12. The reconfigurable processor according to claim 8, wherein:

the storage unit is addressed by a decoded instruction to read out a corresponding set of control parameters for a particular operation sequence.

13. The reconfigurable processor according to claim 9, wherein:

the decoded instruction indicates a normal operation mode and a condense operation mode for the reconfigurable processor.

14. A reconfigurable processor, comprising:

a plurality of processor cores including at least a first processor core and a second processor core; and

a plurality of connecting devices configured to inter-connect the plurality of processor cores,

wherein both the first and second processor cores have a plurality of functional blocks configured to perform corresponding operations;

the first processor core is configured to provide a first functional module using one or more of the plurality of functional blocks of the first processor;

the second processor core is configured to provide a second function module using one or more of the plurality of functional blocks of the second processor; and

the first function module and the second functional module are integrated based on the plurality of connecting devices to form a multi-core functional module.

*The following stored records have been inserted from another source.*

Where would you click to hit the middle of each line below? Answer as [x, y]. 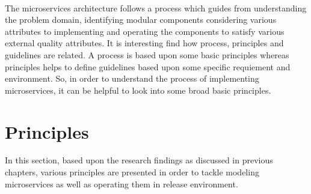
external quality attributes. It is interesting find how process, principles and [144, 43]
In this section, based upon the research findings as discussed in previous [139, 160]
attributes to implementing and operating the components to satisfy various [145, 31]
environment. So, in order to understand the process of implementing [132, 78]
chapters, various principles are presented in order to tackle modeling [132, 172]
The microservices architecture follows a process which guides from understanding [156, 8]
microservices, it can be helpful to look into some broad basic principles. [138, 90]
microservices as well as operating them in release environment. [122, 183]

15. The reconfigurable processor according to claim 14, wherein:

the plurality of connecting devices include at least one of a storage unit for coupling the plurality of processor cores, a plurality of buses for directly coupling adjacent processor cores, and a cross-bar switch for inter-connecting the plurality of processor cores.

16. The reconfigurable processor according to claim 14, wherein:

the plurality of connecting devices include a plurality of multiplexers, a plurality of pipeline registers, and bus lines.

17. The reconfigurable processor according to claim 16, wherein:

the plurality of connecting devices further include a first-in-first-out (FIFO) buffer comprising register files or memory from the processor cores.

18. The reconfigurable processor according to claim 14, further including:

a third processor core and a fourth processor core both having a plurality of functional blocks configured to perform corresponding operations,

wherein the third processor core is configured to provide a third functional module using one or more of the plurality of functional blocks of the third processor;

the fourth processor core is configured to provide a fourth functional module using one or more of the plurality of functional blocks of the fourth processor; and

the third function module and the fourth functional modules are integrated into the multi-core functional module based on the plurality of connecting devices to carry out one or more particular operation sequences.

19. The reconfigurable processor according to claim 14, wherein:

a first pre-determined number of the plurality of processor cores are configured as control modules;

a second pre-determined number of the plurality of processor cores are configured to provide functional modules; and

the control modules and the functional modules exchange data through the plurality of connecting devices to realize a system-on-chip (SOC) configuration.

20. The reconfigurable processor according to claim 14, further including:

a multiplexer configured to select inputs from different functional blocks in different processor cores from the plurality of processor cores, wherein the multiplexer is controlled by configuration information stored in a storage unit.

21. The reconfigurable processor according to claim 14, further including:

a storage unit configured to store configuration information for configuring the plurality of connecting devices with respect to inter-connection of the plurality of processor cores.

22. The reconfigurable processor according to claim 14, wherein:

the one or more particular operation sequences include a fast Fourier transfer (FFT) calculation sequence.

23. The reconfigurable processor according to claim 14, wherein:

the one or more particular operation sequences include a finite impulse response (FIR) calculation sequence.

24. The reconfigurable processor according to claim 14, wherein:

the one or more particular operation sequences include a matrix transformation operation calculation sequence.